**TASK DESCRIPTION:**
Pictures in the entries below are to be left out; otherwise, reproduce exactly the lines from the first through the line containing "that large that".

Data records
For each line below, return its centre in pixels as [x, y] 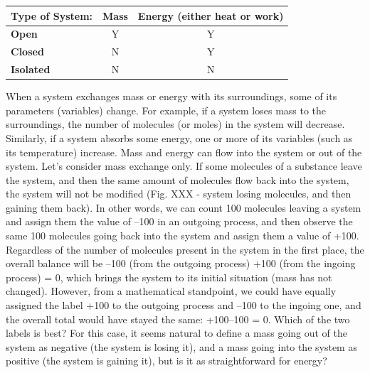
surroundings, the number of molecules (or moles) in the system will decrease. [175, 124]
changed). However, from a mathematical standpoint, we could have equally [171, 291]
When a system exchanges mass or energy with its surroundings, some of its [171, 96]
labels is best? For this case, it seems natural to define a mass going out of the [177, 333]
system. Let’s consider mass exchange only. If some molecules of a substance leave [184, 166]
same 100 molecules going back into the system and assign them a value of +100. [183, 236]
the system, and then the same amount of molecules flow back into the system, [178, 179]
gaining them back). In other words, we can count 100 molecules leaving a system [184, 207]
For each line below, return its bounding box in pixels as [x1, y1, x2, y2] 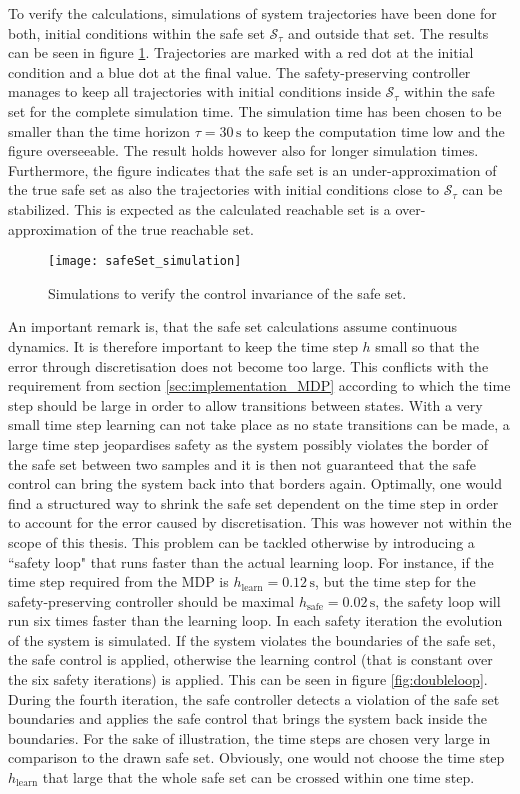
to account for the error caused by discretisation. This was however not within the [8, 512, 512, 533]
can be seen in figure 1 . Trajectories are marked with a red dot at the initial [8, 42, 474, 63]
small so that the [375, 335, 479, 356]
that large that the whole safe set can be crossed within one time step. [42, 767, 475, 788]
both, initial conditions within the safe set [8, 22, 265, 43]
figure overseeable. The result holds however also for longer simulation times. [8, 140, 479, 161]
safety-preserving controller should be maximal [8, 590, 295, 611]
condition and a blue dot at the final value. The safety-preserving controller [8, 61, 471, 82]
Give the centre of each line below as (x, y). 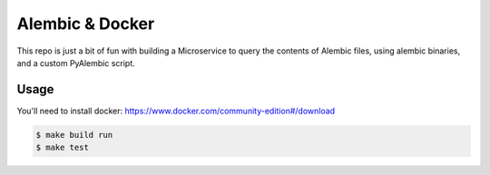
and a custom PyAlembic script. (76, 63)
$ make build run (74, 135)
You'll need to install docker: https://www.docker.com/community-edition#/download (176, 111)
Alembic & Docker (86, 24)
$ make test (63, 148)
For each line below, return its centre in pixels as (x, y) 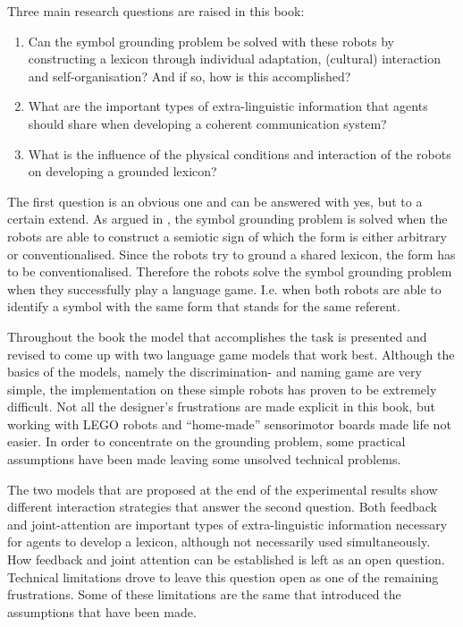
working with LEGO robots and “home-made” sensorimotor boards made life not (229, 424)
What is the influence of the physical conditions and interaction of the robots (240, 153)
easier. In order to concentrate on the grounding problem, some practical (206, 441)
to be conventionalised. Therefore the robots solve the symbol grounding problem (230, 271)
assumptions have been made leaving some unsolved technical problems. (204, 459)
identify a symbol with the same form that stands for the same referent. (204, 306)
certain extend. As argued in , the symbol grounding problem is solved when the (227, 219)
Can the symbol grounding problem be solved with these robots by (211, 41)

**YOUR RESPONSE:**
For each line below, return its centre in pixels as [x, y] 
surroundings, the number of molecules (or moles) in the system will decrease. [175, 124]
changed). However, from a mathematical standpoint, we could have equally [171, 291]
When a system exchanges mass or energy with its surroundings, some of its [171, 96]
labels is best? For this case, it seems natural to define a mass going out of the [177, 333]
system. Let’s consider mass exchange only. If some molecules of a substance leave [184, 166]
same 100 molecules going back into the system and assign them a value of +100. [183, 236]
the system, and then the same amount of molecules flow back into the system, [178, 179]
gaining them back). In other words, we can count 100 molecules leaving a system [184, 207]
For each line below, return its bounding box in pixels as [x1, y1, x2, y2] 
to account for the error caused by discretisation. This was however not within the [8, 512, 512, 533]
can be seen in figure 1 . Trajectories are marked with a red dot at the initial [8, 42, 474, 63]
small so that the [375, 335, 479, 356]
that large that the whole safe set can be crossed within one time step. [42, 767, 475, 788]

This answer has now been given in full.